Para interlocutores do governo brasileiro, a crise da Venezuela, parceiro essencial de Cuba, fará a ilha se abrir ao capital estrangeiro, e o Brasil pode se beneficiar. 

Os dois países continuam sem embaixadores em Brasília e em Havana. O governo cubano nunca respondeu ao pedido de agrément feito no início de 2017 pelo Brasil para o embaixador Frederico Meyer e retirou sua embaixadora de Brasília no fim de 2016.

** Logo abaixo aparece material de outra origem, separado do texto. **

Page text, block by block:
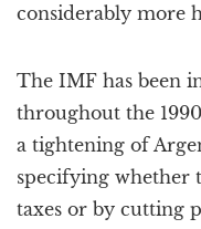
considerably more
The IMF has been
throughout the
a tightening of
specifying whether
taxes or by cutting
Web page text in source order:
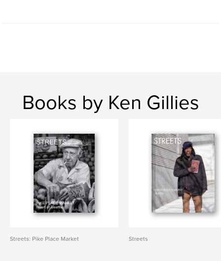
Books by Ken Gillies
Streets: Pike Place Market Streets
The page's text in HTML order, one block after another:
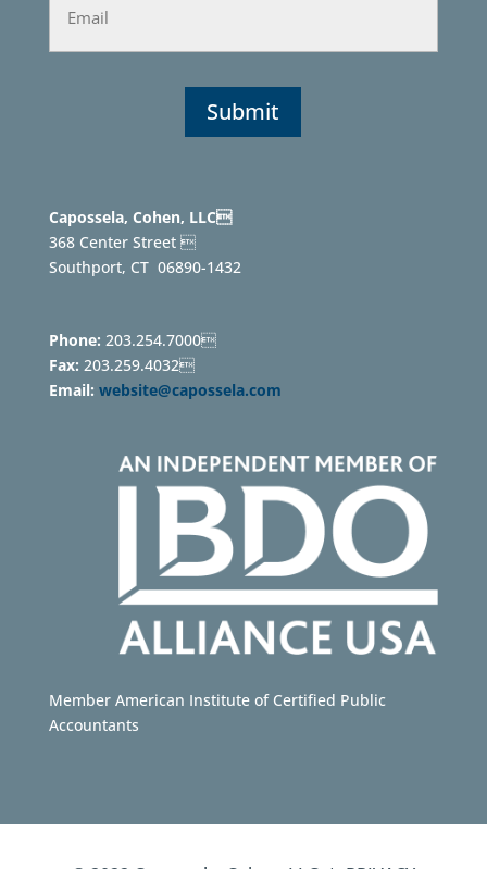
Capossela, Cohen, LLC
368 Center Street 
Southport, CT 06890-1432
Phone: 203.254.7000
Fax: 203.259.4032
Email: website@capossela.com
Member American Institute of Certified Public
Accountants
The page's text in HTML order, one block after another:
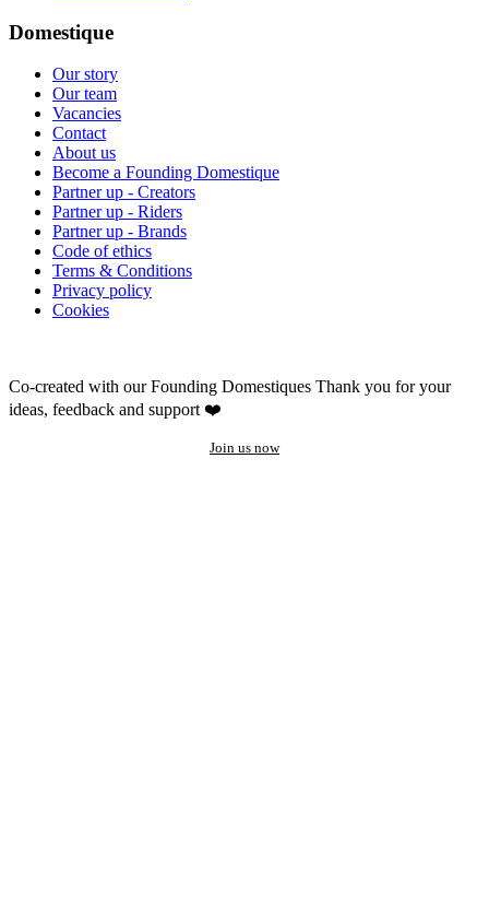
Domestique
Our story
Our team
Vacancies
Contact
About us
Become a Founding Domestique
Partner up - Creators
Partner up - Riders
Partner up - Brands
Code of ethics
Terms & Conditions
Privacy policy
Cookies
Co-created with our Founding Domestiques Thank you for your
ideas, feedback and support ❤️
Join us now
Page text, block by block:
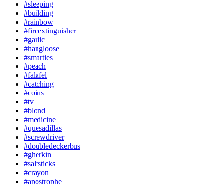
#sleeping
#building
#rainbow
#fireextinguisher
#garlic
#hangloose
#smarties
#peach
#falafel
#catching
#coins
#tv
#blond
#medicine
#quesadillas
#screwdriver
#doubledeckerbus
#gherkin
#saltsticks
#crayon
#apostrophe
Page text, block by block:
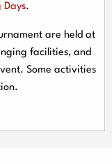
Days.
are held at
facilities, and
Some activities
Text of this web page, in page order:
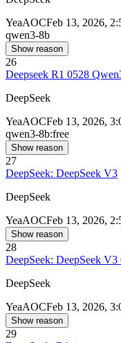
YeaAOCFeb 13, 2026,
qwen3-8b
Show reason
26
Deepseek R1 0528
DeepSeek
YeaAOCFeb 13, 2026,
qwen3-8b:free
Show reason
27
DeepSeek: DeepSeek V3
DeepSeek
YeaAOCFeb 13, 2026,
Show reason
28
DeepSeek: DeepSeek V3
DeepSeek
YeaAOCFeb 13, 2026,
Show reason
29
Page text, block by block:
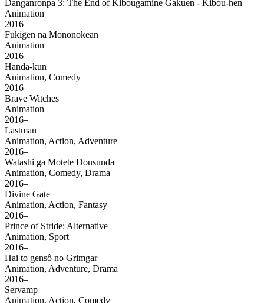
Danganronpa 3: The End of Kibougamine Gakuen - Kibou-hen
Animation
2016–
Fukigen na Mononokean
Animation
2016–
Handa-kun
Animation, Comedy
2016–
Brave Witches
Animation
2016–
Lastman
Animation, Action, Adventure
2016–
Watashi ga Motete Dousunda
Animation, Comedy, Drama
2016–
Divine Gate
Animation, Action, Fantasy
2016–
Prince of Stride: Alternative
Animation, Sport
2016–
Hai to gensô no Grimgar
Animation, Adventure, Drama
2016–
Servamp
Animation, Action, Comedy
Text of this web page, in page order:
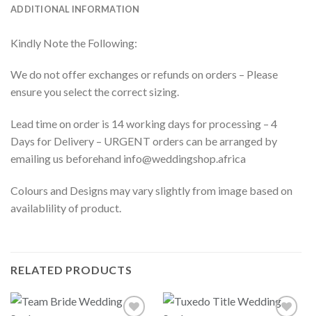
ADDITIONAL INFORMATION
Kindly Note the Following:
We do not offer exchanges or refunds on orders – Please
ensure you select the correct sizing.
Lead time on order is 14 working days for processing – 4
Days for Delivery – URGENT orders can be arranged by
emailing us beforehand info@weddingshop.africa
Colours and Designs may vary slightly from image based on
availablility of product.
RELATED PRODUCTS
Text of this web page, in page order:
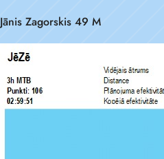
Jānis Zagorskis 49 M
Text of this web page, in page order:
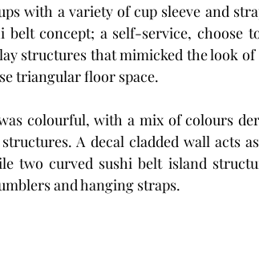
with a variety of cup sleeve and
belt concept; a self-service, choose
structures that mimicked the look
triangular floor space.
colourful, with a mix of colours
A decal cladded wall acts
two curved sushi belt island
and hanging straps.
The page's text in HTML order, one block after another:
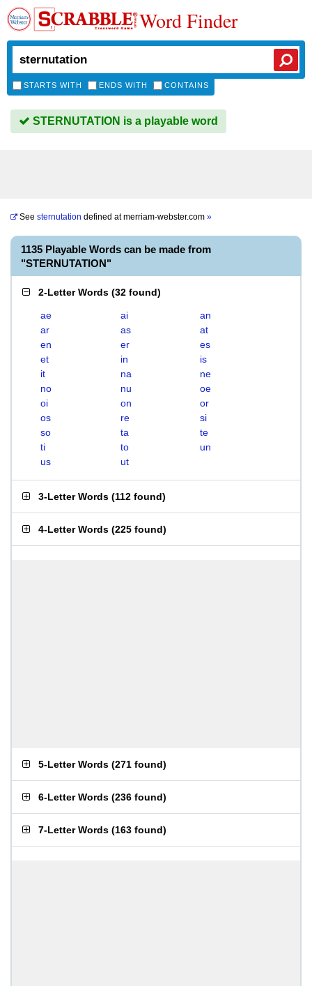
Word Finder
STARTS WITH ENDS WITH CONTAINS
STERNUTATION is a playable word
See sternutation defined atmerriam-webster.com »
1135 Playable Words can be made from
"STERNUTATION"
2-Letter Words (32 found)
ae ai
an
ar
as
at
en
er
es
et
in
is
it
na
ne
no
nu
oe
oi
on
or
os
re
si
so
ta
te
ti
to
un
us
ut
3-Letter Words (112 found)
4-Letter Words (225 found)
5-Letter Words (271 found)
6-Letter Words (236 found)
7-Letter Words (163 found)
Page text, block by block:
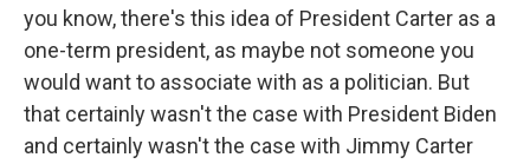
you know, there's this idea of President Carter as a
one-term president, as maybe not someone you
would want to associate with as a politician. But
that certainly wasn't the case with President Biden
and certainly wasn't the case with Jimmy Carter
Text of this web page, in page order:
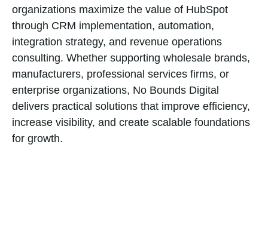
organizations maximize the value of HubSpot
through CRM implementation, automation,
integration strategy, and revenue operations
consulting. Whether supporting wholesale brands,
manufacturers, professional services firms, or
enterprise organizations, No Bounds Digital
delivers practical solutions that improve efficiency,
increase visibility, and create scalable foundations
for growth.
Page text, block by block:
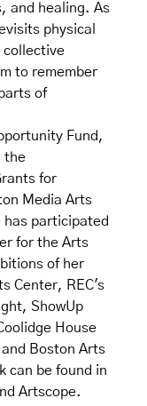
and healing. As
physical
collective
to remember
of
Fund,
the
for
Media Arts
has participated
for the Arts
of her
Center, REC's
ShowUp
House
Boston Arts
can be found in
Artscope.
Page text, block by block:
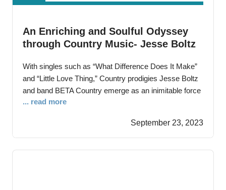
An Enriching and Soulful Odyssey
through Country Music- Jesse Boltz
Authentic Craft
With singles such as “What Difference Does It Make”
and “Little Love Thing,” Country prodigies Jesse Boltz
and band BETA Country emerge as an inimitable force
Bridgeton, New Jersey — August 23rd, 2023 –Jesse
stage of artistry with a resonance that echoes through
time. With a
... read more
September 23, 2023
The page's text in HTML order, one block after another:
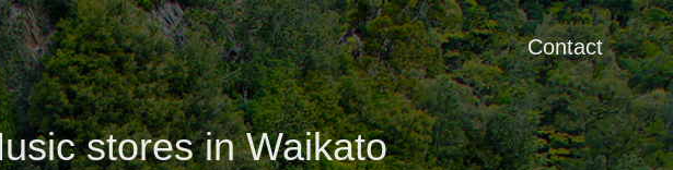
Contact
stores in Waikato
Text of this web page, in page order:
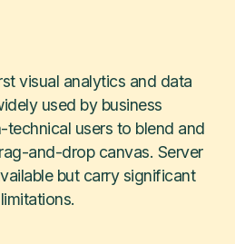
visual analytics and data
used by business
technical users to blend and
and-drop canvas. Server
but carry significant
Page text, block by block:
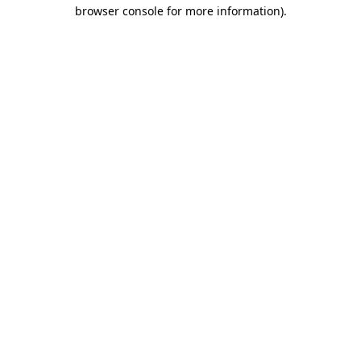
browser console for more information).
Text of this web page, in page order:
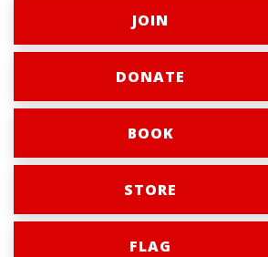
JOIN
DONATE
BOOK
STORE
FLAG
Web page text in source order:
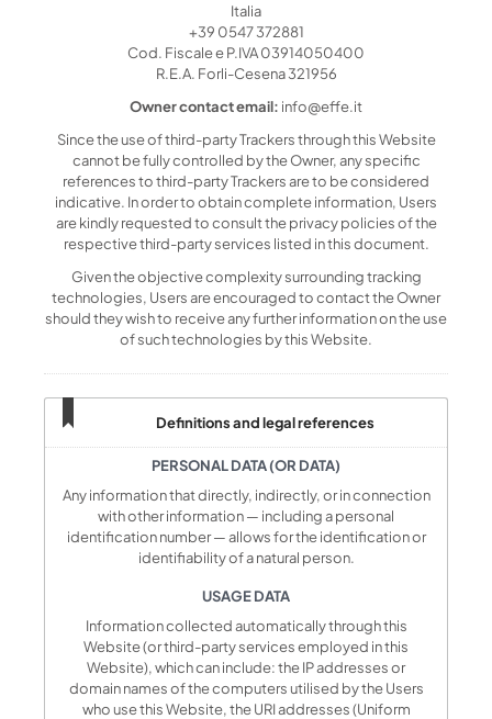
Italia
+39 0547 372881
Cod. Fiscale e P.IVA 03914050400
R.E.A. Forli-Cesena 321956
Owner contact email: info@effe.it
Since the use of third-party Trackers through this Website
cannot be fully controlled by the Owner, any specific
references to third-party Trackers are to be considered
indicative. In order to obtain complete information, Users
are kindly requested to consult the privacy policies of the
respective third-party services listed in this document.
Given the objective complexity surrounding tracking
technologies, Users are encouraged to contact the Owner
should they wish to receive any further information on the use
of such technologies by this Website.
Definitions and legal references
PERSONAL DATA (OR DATA)
Any information that directly, indirectly, or in connection
with other information — including a personal
identification number — allows for the identification or
identifiability of a natural person.
USAGE DATA
Information collected automatically through this
Website (or third-party services employed in this
Website), which can include: the IP addresses or
domain names of the computers utilised by the Users
who use this Website, the URI addresses (Uniform
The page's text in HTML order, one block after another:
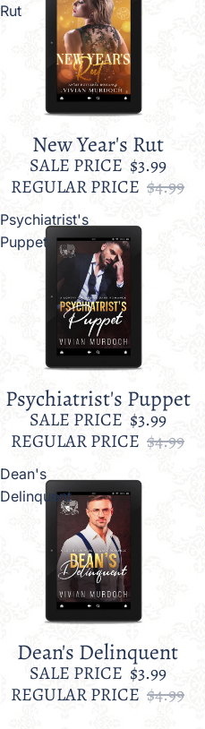
Rut
New Year's Rut
SALE PRICE $3.99
REGULAR PRICE $4.99
Psychiatrist's
Puppet
Sale
Psychiatrist's Puppet
SALE PRICE $3.99
REGULAR PRICE $4.99
Dean's
Delinquent
SaleDean's Delinquent
SALE PRICE $3.99
REGULAR PRICE $4.99
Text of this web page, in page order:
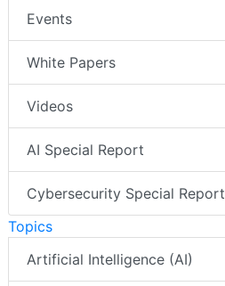
Events
White Papers
Videos
AI Special Report
Cybersecurity Special Report
Topics
Artificial Intelligence (AI)
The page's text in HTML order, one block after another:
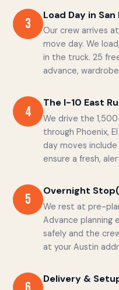
3
Load Day in San
Our crew arrives
move day. We
in the truck. 25
advance,
4
The I-10 East
We drive the
through Phoenix,
day moves
ensure a fresh,
5
Overnight
We rest at pre-
Advance planning
safely and the
at your Austin
Delivery &
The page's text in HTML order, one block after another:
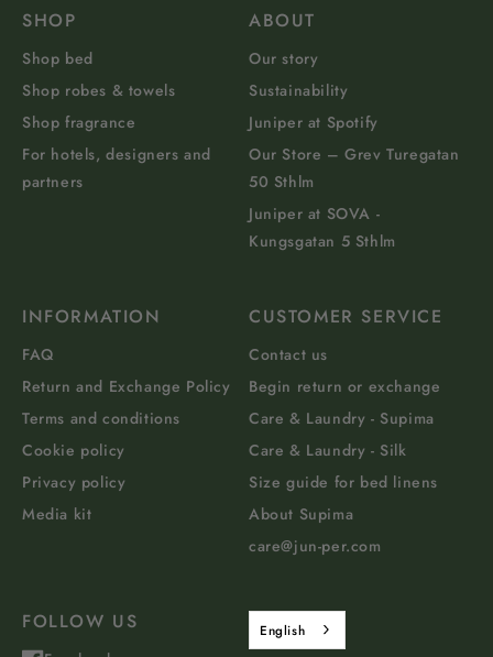
SHOP
Shop bed
Shop robes & towels
Shop fragrance
For hotels, designers and
partners
ABOUT
Our story
Sustainability
Juniper at Spotify
Our Store – Grev Turegatan
50 Sthlm
Juniper at SOVA -
Kungsgatan 5 Sthlm
INFORMATION
FAQ
Return and Exchange Policy
Terms and conditions
Cookie policy
Privacy policy
Media kit
CUSTOMER SERVICE
Contact us
Begin return or exchange
Care & Laundry - Supima
Care & Laundry - Silk
Size guide for bed linens
About Supima
care@jun-per.com
FOLLOW US English
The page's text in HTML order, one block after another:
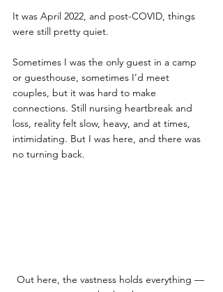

A elevação do tom do governo Temer com Caracas também afasta Cuba e Brasil, mas é o corte nas linhas de crédito concedidas à ilha nos anos de governo do PT que deixou o regime mais contrariado.

Além dos US$ 682 milhões (R$ 2,3 bilhões no câmbio atual) financiados pelo BNDES para ampliar e modernizar o porto de Mariel pela Odebrecht nos governos de Lula e Dilma, o Brasil mantinha acordo para emprestar € 56,3 milhões (R$ 235,7 milhões) a Cuba pelo programa Mais Alimentos Internacional. A linha servia para que Havana adquirisse maquinário e implementos agrícolas brasileiros.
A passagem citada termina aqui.